Segment Open

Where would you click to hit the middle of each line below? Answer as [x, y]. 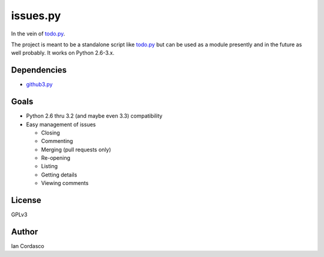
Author [25, 231]
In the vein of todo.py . [38, 34]
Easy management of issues [61, 124]
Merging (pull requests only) [76, 150]
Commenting [57, 141]
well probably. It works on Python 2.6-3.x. [63, 53]
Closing [50, 133]
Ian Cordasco [28, 246]
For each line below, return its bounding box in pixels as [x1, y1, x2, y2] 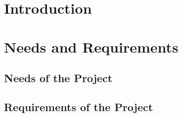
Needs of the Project [4, 70, 113, 86]
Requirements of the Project [4, 99, 153, 114]
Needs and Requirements [4, 36, 179, 57]
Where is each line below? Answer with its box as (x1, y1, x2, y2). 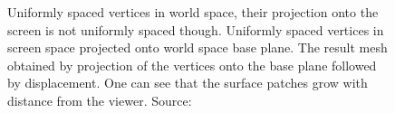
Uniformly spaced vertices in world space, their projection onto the (7, 3, 379, 21)
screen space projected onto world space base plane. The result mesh (7, 38, 388, 57)
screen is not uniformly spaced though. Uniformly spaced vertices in (7, 20, 384, 39)
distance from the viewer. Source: (7, 90, 192, 109)
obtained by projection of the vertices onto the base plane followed (7, 55, 377, 74)
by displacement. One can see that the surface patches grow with (7, 73, 368, 92)
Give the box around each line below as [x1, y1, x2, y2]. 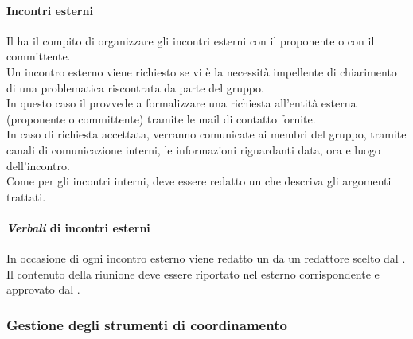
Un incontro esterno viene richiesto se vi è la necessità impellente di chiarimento [6, 63, 397, 80]
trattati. [6, 188, 46, 205]
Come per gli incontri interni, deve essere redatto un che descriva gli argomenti [6, 173, 392, 189]
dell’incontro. [6, 157, 70, 173]
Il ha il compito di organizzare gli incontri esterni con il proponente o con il [6, 32, 375, 49]
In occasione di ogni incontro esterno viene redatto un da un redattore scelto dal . [6, 250, 406, 267]
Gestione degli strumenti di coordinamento [6, 314, 287, 334]
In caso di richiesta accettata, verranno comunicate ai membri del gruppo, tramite [6, 126, 407, 142]
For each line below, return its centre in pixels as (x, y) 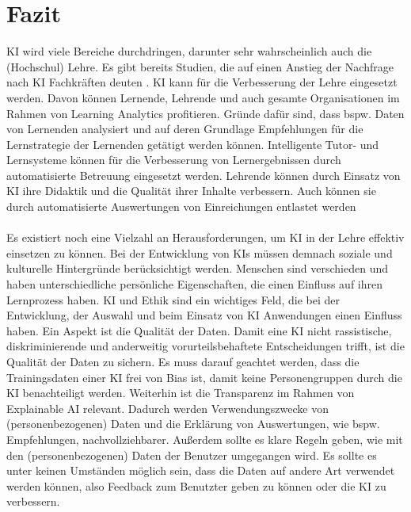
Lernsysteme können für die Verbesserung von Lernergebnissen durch (174, 160)
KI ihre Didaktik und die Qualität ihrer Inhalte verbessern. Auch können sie (191, 191)
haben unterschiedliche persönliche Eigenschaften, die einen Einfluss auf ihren (194, 284)
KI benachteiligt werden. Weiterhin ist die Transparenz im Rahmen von (181, 393)
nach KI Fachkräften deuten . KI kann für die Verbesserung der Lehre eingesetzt (202, 82)
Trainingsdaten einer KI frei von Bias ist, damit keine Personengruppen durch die (204, 377)
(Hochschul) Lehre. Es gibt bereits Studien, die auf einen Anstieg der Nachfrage (200, 66)
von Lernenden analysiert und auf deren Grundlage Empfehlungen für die (185, 129)
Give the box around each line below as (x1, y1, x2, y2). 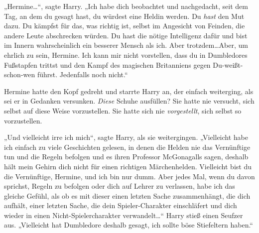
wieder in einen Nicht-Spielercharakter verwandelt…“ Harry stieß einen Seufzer (4, 210, 243, 220)
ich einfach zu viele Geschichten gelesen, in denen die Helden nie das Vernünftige (4, 141, 251, 152)
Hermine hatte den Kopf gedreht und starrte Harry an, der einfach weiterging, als (4, 86, 254, 96)
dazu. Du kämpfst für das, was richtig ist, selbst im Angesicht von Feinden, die (4, 20, 245, 31)
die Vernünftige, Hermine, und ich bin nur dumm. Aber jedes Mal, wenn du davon (4, 171, 255, 181)
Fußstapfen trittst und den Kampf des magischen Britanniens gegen (4, 59, 211, 70)
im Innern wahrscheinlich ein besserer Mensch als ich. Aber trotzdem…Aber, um (4, 40, 248, 50)
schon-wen (4, 69, 35, 80)
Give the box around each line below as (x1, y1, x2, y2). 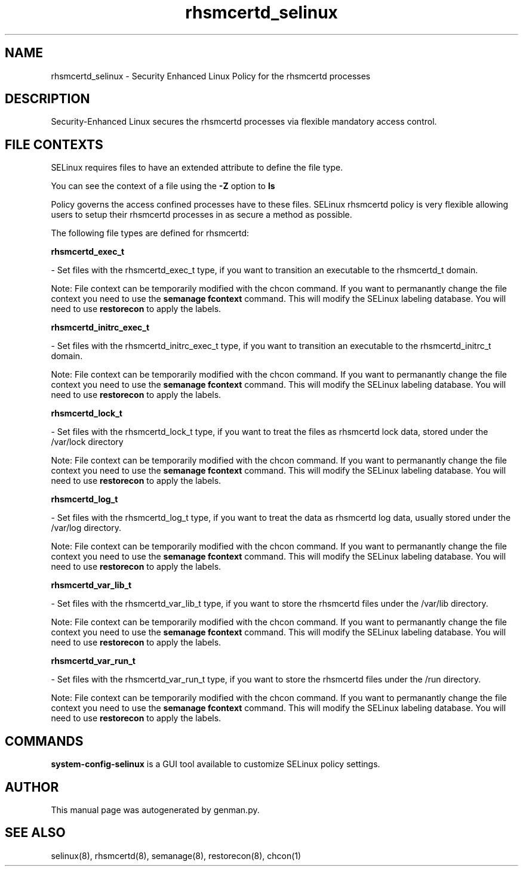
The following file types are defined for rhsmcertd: (51, 228, 250, 239)
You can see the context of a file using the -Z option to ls (51, 181, 275, 192)
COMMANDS (5, 733, 84, 749)
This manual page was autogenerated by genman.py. (51, 804, 260, 815)
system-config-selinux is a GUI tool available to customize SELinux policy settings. (51, 759, 380, 770)
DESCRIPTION (5, 91, 90, 107)
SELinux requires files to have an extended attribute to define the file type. (51, 162, 343, 173)
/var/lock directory (51, 437, 124, 447)
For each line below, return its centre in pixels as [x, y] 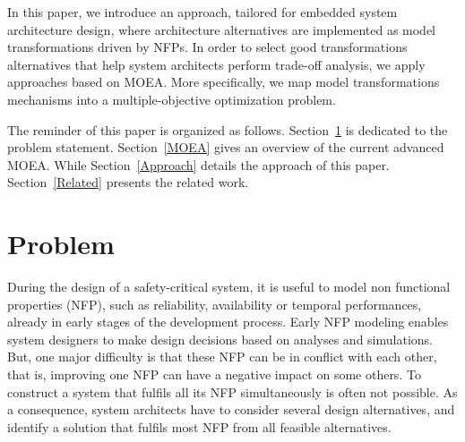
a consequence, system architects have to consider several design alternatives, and [231, 409]
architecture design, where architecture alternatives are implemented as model [222, 29]
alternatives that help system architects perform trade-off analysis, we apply [216, 64]
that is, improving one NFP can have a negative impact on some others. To [214, 374]
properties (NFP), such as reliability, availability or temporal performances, [215, 304]
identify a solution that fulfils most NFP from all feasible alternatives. [199, 426]
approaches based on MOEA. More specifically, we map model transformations [224, 82]
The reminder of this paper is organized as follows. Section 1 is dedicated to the [228, 129]
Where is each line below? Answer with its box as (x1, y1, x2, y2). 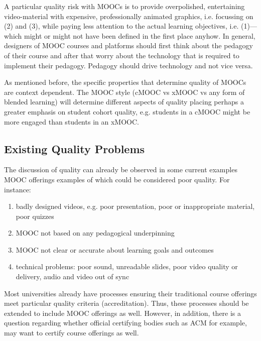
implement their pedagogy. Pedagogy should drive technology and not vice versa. (4, 60, 253, 70)
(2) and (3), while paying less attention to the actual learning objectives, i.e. (4, 21, 239, 31)
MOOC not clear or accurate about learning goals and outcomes (16, 244, 214, 255)
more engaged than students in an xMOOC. (4, 116, 139, 127)
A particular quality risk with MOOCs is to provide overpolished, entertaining (4, 1, 245, 11)
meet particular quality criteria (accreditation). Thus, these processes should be (4, 298, 249, 308)
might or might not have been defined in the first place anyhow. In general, (24, 30, 255, 41)
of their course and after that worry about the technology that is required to (4, 50, 239, 60)
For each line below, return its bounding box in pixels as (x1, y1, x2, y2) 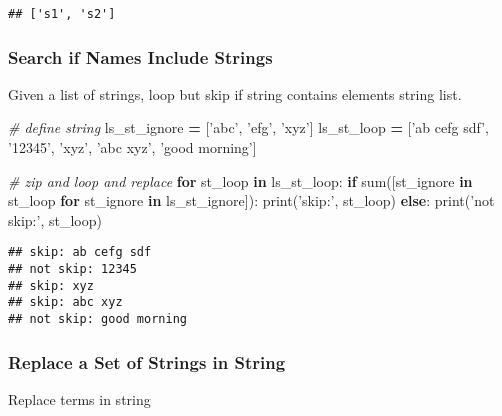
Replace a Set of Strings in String (8, 349, 286, 374)
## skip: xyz (8, 278, 94, 293)
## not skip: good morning (8, 312, 187, 327)
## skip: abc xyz (8, 295, 123, 310)
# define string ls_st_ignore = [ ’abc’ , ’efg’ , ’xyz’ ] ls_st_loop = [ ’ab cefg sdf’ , (8, 117, 489, 138)
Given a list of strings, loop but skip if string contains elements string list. (8, 83, 462, 104)
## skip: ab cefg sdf (8, 245, 152, 260)
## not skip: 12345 (8, 262, 137, 277)
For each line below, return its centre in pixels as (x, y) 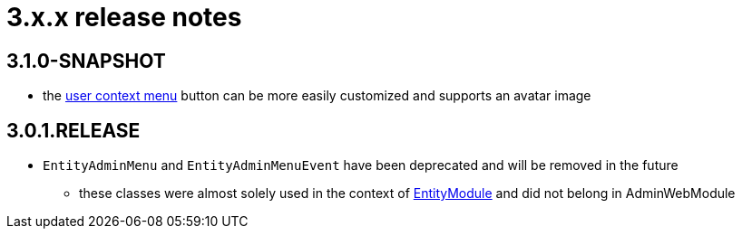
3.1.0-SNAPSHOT (86, 61)
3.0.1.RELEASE (73, 130)
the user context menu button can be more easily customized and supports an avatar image (317, 96)
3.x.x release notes (124, 17)
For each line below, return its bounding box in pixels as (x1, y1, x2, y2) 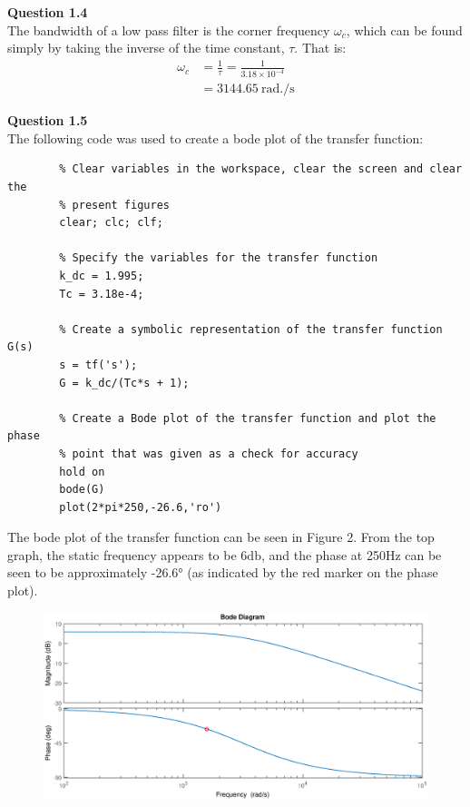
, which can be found (346, 20, 463, 39)
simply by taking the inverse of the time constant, (7, 38, 285, 57)
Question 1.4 (7, 3, 88, 21)
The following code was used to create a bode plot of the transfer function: (7, 128, 424, 147)
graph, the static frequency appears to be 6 (7, 545, 248, 564)
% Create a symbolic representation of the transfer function (59, 322, 443, 336)
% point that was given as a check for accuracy (59, 447, 358, 460)
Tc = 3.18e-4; (59, 287, 144, 300)
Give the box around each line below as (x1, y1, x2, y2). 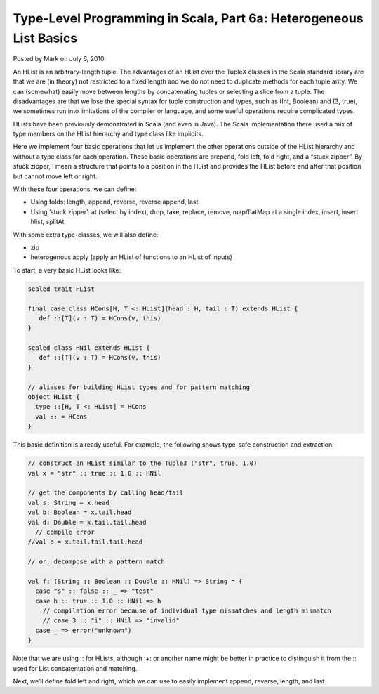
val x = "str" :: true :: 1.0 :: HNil (27, 469, 161, 477)
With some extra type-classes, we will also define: (13, 230, 159, 239)
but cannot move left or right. (13, 172, 98, 181)
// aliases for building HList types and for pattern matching (27, 383, 251, 391)
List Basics (13, 30, 78, 46)
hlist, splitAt (30, 218, 65, 226)
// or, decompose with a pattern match (27, 558, 165, 565)
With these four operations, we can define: (13, 185, 137, 193)
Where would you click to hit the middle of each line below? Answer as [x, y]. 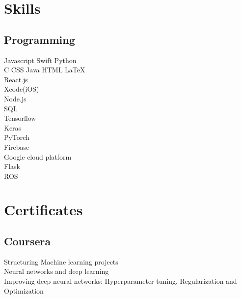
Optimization [24, 290]
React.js [16, 79]
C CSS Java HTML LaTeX [45, 70]
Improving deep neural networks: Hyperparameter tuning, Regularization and [120, 281]
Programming [40, 39]
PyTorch [17, 137]
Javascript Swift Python [40, 60]
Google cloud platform [38, 156]
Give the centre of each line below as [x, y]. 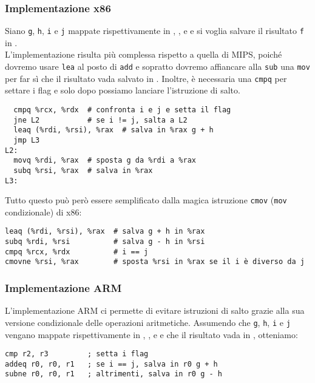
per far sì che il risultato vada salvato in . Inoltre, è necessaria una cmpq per [146, 78]
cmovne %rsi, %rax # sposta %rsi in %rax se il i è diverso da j [155, 262]
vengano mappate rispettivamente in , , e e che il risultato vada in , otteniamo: [151, 334]
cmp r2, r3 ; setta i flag [77, 354]
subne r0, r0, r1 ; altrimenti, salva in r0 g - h [113, 374]
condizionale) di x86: [43, 212]
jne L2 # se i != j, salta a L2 [100, 120]
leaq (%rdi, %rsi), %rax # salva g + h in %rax [105, 232]

Segment Closed

◆ Task details ◆
The answer must be every line of the entries that includes the word "should".

◆ Answer ◆
implement their pedagogy. Pedagogy should drive technology and not vice versa. (4, 60, 253, 70)
meet particular quality criteria (accreditation). Thus, these processes should be (4, 298, 249, 308)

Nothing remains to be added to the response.